Identify every line in the records below that contains the word "Inverse", and reproduce each one.
[Exercise input — start]
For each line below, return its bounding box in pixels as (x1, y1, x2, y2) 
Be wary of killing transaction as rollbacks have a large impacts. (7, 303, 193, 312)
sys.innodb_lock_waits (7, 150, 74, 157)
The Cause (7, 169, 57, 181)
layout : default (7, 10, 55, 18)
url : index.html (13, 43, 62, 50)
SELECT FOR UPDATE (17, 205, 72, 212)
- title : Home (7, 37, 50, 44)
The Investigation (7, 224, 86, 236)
[Exercise input — finish]
[Exercise input — start]
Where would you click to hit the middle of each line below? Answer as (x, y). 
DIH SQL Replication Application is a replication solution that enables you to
[Exercise input — finish]
[Exercise input — start]
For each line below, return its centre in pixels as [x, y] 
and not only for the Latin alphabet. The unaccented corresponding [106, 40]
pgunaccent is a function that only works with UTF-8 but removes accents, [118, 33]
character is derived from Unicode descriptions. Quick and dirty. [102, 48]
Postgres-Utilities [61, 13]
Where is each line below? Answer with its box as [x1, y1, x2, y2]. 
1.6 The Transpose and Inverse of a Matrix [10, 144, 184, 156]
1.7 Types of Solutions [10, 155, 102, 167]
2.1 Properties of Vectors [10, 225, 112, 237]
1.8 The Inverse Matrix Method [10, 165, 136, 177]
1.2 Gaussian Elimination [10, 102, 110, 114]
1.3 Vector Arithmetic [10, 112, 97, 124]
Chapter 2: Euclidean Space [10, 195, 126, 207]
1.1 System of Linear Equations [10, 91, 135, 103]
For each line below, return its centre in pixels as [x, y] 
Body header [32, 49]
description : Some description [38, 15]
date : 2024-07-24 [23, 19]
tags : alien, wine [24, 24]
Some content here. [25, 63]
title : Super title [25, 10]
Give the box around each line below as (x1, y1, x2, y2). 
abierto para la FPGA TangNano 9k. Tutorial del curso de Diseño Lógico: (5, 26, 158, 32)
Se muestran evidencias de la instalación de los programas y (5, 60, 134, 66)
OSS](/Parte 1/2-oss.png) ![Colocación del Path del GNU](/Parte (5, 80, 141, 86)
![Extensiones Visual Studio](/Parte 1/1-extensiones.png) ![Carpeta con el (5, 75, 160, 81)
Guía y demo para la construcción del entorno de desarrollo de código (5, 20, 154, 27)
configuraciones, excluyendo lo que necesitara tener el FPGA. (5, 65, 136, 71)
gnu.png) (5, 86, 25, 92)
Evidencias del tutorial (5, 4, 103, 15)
[Exercise input — finish]
> _Response below_
1.6 The Transpose and Inverse of a Matrix [10, 144, 184, 156]
1.8 The Inverse Matrix Method [10, 165, 136, 177]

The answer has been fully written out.